U.S. Soldier Killed in Iraq Convoy Ambush

It was the second death of an American soldier in two days, after an American soldier died Sunday in an accidental munitions dump explosion near the town of Diwaniya, 95 miles south of Baghdad.

The eight-vehicle convoy of the 3rd Armored Cavalry Regiment was attacked with small arms, rocket-propelled grenades and heavy machine guns while on a resupply mission near Hadithah, about 120 miles northwest of Baghdad.

A statement from the U.S. Central Command said the U.S. troops called in attack helicopters and troops to counterattack. The dead and wounded soldiers’ names were withheld until their families can be notified.

Meanwhile Monday, the International Atomic Energy Agency said nuclear inspectors would return to Iraq by the end of the week to ensure nuclear material stored at the Tuwaitha complex southeast of the capital remains safe.

The mission will be limited to inspecting whether Iraq is fulfilling its obligations under the Nuclear Nonproliferation Treaty and is not related to weapons inspections, IAEA spokesman Mark Gwozdecky said.

In Washington, the chairman of the Joint Chiefs of Staff, Air Force Gen. Richard Myers, said he believes it’s “just a matter of time” before U.S. military forces find weapons of mass destruction in Iraq.
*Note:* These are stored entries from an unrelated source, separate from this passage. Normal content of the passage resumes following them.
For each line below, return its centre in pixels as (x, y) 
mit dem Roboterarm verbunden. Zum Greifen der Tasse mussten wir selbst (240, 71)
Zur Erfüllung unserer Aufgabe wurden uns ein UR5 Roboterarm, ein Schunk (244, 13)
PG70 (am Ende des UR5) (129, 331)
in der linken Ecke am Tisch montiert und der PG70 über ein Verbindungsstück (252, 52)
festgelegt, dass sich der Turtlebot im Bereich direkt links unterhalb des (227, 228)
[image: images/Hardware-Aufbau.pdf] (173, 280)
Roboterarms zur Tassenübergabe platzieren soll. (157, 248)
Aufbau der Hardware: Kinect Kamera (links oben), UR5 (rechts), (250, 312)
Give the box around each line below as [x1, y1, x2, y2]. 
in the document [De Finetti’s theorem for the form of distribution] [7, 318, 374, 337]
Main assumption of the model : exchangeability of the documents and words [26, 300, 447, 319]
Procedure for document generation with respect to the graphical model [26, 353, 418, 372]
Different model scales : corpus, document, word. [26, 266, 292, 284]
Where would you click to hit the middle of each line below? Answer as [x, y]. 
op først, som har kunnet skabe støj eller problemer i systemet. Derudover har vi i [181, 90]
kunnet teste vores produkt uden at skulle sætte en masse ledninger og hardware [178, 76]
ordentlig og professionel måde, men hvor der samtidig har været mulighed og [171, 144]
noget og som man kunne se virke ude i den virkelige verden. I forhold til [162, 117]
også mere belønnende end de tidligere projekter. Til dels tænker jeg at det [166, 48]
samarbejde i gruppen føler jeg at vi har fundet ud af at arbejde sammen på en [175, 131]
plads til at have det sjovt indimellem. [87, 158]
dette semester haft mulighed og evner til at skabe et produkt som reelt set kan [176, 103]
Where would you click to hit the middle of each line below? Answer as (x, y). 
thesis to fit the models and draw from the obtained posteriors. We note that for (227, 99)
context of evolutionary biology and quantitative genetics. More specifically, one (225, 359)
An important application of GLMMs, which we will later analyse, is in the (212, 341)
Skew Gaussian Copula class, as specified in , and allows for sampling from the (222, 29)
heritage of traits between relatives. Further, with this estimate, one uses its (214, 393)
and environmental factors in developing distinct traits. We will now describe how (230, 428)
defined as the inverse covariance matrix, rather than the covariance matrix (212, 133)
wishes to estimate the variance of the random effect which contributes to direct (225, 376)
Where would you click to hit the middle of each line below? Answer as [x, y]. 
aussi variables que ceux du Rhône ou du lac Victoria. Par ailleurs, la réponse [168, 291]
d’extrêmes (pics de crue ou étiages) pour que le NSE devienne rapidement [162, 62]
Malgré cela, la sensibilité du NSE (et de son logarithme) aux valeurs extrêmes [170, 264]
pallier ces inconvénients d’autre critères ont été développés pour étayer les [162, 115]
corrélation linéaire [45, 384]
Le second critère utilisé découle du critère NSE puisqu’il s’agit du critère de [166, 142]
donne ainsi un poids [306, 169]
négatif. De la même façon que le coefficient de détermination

“We knew going in that a regime that had spent over a decade trying to deny and deceive the United Nations and others about its weapons of mass destruction program, that this would be very, very tough,” Myers said.
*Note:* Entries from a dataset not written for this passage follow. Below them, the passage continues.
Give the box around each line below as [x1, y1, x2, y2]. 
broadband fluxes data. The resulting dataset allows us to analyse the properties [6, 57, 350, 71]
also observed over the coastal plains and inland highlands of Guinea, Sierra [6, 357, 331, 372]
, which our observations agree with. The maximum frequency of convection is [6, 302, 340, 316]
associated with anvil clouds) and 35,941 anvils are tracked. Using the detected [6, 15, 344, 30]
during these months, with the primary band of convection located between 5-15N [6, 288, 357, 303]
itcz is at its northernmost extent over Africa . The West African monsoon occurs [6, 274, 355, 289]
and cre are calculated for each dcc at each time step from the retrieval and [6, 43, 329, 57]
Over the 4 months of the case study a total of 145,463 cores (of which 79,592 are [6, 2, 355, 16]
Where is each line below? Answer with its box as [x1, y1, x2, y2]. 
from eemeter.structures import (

The Bush administration charged that Saddam held weapons of mass destruction and was seeking to develop more sophisticated weapons, but little has been found.
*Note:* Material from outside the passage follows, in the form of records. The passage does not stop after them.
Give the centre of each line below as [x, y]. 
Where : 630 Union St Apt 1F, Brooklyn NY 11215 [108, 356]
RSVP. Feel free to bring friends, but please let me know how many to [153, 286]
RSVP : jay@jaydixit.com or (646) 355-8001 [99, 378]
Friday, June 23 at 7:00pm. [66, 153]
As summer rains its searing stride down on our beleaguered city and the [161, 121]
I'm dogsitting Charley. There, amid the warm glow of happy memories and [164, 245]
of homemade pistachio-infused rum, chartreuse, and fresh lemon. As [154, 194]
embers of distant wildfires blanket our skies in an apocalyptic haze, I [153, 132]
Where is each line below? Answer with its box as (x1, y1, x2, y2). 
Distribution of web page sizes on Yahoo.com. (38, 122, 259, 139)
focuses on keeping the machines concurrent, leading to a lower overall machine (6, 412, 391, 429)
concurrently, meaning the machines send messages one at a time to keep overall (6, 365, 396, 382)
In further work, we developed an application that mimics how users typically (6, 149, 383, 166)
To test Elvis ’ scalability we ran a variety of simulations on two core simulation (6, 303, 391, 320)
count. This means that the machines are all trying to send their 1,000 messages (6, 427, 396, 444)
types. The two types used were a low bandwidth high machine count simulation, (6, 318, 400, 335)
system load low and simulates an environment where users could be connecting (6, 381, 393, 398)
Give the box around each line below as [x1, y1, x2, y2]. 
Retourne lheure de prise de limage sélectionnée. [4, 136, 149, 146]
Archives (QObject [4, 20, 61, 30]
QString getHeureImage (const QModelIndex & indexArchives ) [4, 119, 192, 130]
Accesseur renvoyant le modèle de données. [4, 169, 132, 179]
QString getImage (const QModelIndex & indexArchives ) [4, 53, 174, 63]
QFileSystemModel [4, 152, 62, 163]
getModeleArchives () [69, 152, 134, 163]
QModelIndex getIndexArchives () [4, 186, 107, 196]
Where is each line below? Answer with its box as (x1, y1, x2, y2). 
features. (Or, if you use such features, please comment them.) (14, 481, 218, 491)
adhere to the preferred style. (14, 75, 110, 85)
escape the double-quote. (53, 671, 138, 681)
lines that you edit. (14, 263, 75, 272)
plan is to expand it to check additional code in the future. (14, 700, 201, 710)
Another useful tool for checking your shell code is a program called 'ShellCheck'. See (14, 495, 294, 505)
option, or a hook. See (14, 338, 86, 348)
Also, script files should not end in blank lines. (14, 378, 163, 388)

Outside Baghdad’s Palestine Hotel, about 100 former Iraqi soldiers demonstrated to protest the U.S. dismantling of the Iraqi army and the Republican Guard last week, saying the action left one million people unemployed.

L. Paul Bremer, the top civilian administrator in Iraq, said Friday that the army would be replaced by a “New Iraqi Corps” that would be “representative of all Iraqis” and not beholden to politics.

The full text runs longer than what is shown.